Vertrauen, Hilfe und Freundschaft waren auch nach fast 21 Jahren seit ihrer Ankunft auf diesem Planeten die Eigenschaften, welche die Bevölkerung dieses Planeten auszeichnete, und für die sie in den bekannten Universen bekannt waren.
„Vati, kommst du zum Essen?“ Vor ihm stand Jasmin.
„Schon? Wart ihr so schnell? Und wieso seid ihr schon aus dem Bad zurück?“ Er sah verwundert auf.
„Wieso schnell? Du hast gesagt, wir sollen um sechs zuhause sein. Jetzt ist es schon sechs Uhr fünfzehn. Mutti hat gesagt, das Abendessen wird kalt, wenn du nicht bald kommst!“
Verwundert sah er sie an. Als Tina runtergegangen war, war es 16 Uhr gewesen. Lange war er nicht mehr so in Erinnerungen versunken gewesen.
„Dann sollte ich mich wohl beeilen, denn kaltes Essen ist nicht so lecker.“
„Und die Köchinnen werden sauer.“ Jasmin brachte das mit einem total ernsten Ton raus, so dass er sie verblüfft ansah, bevor er zu lachen begann.
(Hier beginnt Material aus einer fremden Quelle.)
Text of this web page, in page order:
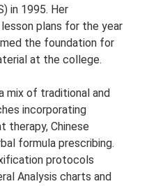
in 1995. Her
plans for the year
the foundation for
at the college.
mix of traditional and
incorporating
therapy, Chinese
formula prescribing.
protocols
Analysis charts and
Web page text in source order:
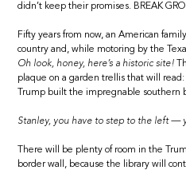
didn’t keep their promises. BREAK
Fifty years from now, an American
country and, while motoring by the
Oh look, honey, here’s a historic site!
plaque on a garden trellis that will
Trump built the impregnable southern
Stanley, you have to step to the left —
There will be plenty of room in the
border wall, because the library will
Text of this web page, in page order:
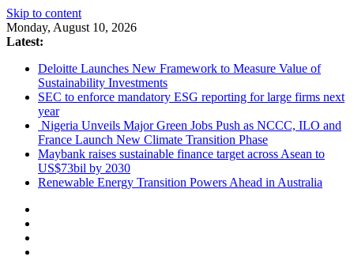
Skip to content
Monday, August 10, 2026
Latest:
Deloitte Launches New Framework to Measure Value of
Sustainability Investments
SEC to enforce mandatory ESG reporting for large firms next
year
Nigeria Unveils Major Green Jobs Push as NCCC, ILO and
France Launch New Climate Transition Phase
Maybank raises sustainable finance target across Asean to
US$73bil by 2030
Renewable Energy Transition Powers Ahead in Australia

„Das wollen wir doch auf gar keinen Fall!“ Er nahm sie auf den Arm und ging mit ihr runter.
„Was hast du die ganze Zeit da oben gemacht?“
„Mich erinnert, Schatz! Und geträumt. Was gibt es?“
„Nudeln mit Tomatensoße und gebratenen Wurststücken.“
Obwohl es eins seiner erklärten Leibgerichte war, sah er Tina doch verwundert an. Diese begann zu lachen. „Keine Angst! Es gibt noch eine Überraschung danach.“
Sie begannen zu essen.
„Vati, wir fliegen wirklich in das Sonnensystem, aus dem Mutti und du kommen?“
„Mutti und ich hatten das geplant, Swini. Aber ihr wollt doch bestimmt viel lieber eure Ferien hier auf der Neuen Erde oder vielleicht auf Orn oder Krl verbringen?“
Tommy versuchte ernst zu bleiben. Aber er hatte nicht mit den enttäuschten Gesichtern gerechnet, und schon gar nicht mit den Tränen, die bei Sarah und Jasmin in den Augenwinkeln blinkten.
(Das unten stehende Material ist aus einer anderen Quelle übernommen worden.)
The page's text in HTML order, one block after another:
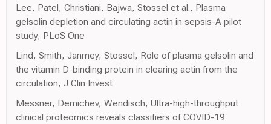
Lee, Patel, Christiani, Bajwa, Stossel et al., Plasma
gelsolin depletion and circulating actin in sepsis-A pilot
study, PLoS One
Lind, Smith, Janmey, Stossel, Role of plasma gelsolin and
the vitamin D-binding protein in clearing actin from the
circulation, J Clin Invest
Messner, Demichev, Wendisch, Ultra-high-throughput
clinical proteomics reveals classifiers of COVID-19
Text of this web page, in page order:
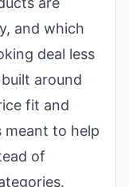
and which
deal less
around
fit and
meant to help
of

„Unsinn! Natürlich kommt ihr mit, wenn ihr wollt. Ich weiß zwar nicht, ob es für euch wirklich so interessant wird. Mutti und ich kommen von dort. Für uns bedeutet diese Reise, dass wir mit einem Kapitel unserer Vergangenheit abschließen können. Wir werden die Trümmer des Planeten sehen, auf dem wir gelebt haben. Auf dem unsere Eltern, also eure Großeltern, umgebracht wurden, und auf dem auch Mutti und ich fast gestorben wären. Für uns ist es wichtig, denn wir wollen Abschied von diesem Planeten nehmen. Aber ihr werdet vermutlich nur die Trümmer sehen. Und ob das wirklich so toll ist, dass ihr diese Reise mitmacht und deshalb auf den Spaß verzichtet, den ihr während der Ferien haben könntet, kann ich mir nicht vorstellen.“
Tobias sah ihn an. „Weißt du, Vati, manchmal glaube ich, du warst nie wirklich ein Kind. Das meine ich ganz bestimmt nicht böse, und ich will dir damit auch nicht weh tun. Aber versuche doch mal, dich in unsere Lage zu versetzen. Wir lernen in der Schule, dass es einen Planeten gab, der Erde hieß, und >Blauer Planet< wegen des vielen Wassers genannt wurde. Wir sehen Filme von diesem Planeten und davon, wie er Stück für Stück zerstört wurde und schließlich explodierte. Mutti und du haben auf diesem Planeten gelebt, und Biene, Dirk, René und all die Anderen. Man nennt euch hier liebevoll >Erdlinge<. Aber man nennt auch Christa, Jasmin, Sarah, Sean und mich so, obwohl wir hier geboren wurden und die Erde nur von Filmen kennen. Ich will wenigstens die Sonne sehen, die ihr gesehen habt. Und ich will die Trümmer sehen, damit ich mich bei jeder meiner Handlungen und Entscheidungen daran erinnern kann, was passieren kann, wenn sie in die falsche Richtung gehen. Damit ich später meinen Kindern diese Erfahrung weitergeben kann. Und du hast uns immer gesagt, wir sollen Erfahrungen sammeln, weil sie mit zu den wertvollsten Schätzen zusammen mit der Liebe, dem Leben, der Freundschaft und dem Vertrauen gehören ...“ Er wollte noch etwas sagen, brach aber ab, als er sah, dass sein Vater weinte.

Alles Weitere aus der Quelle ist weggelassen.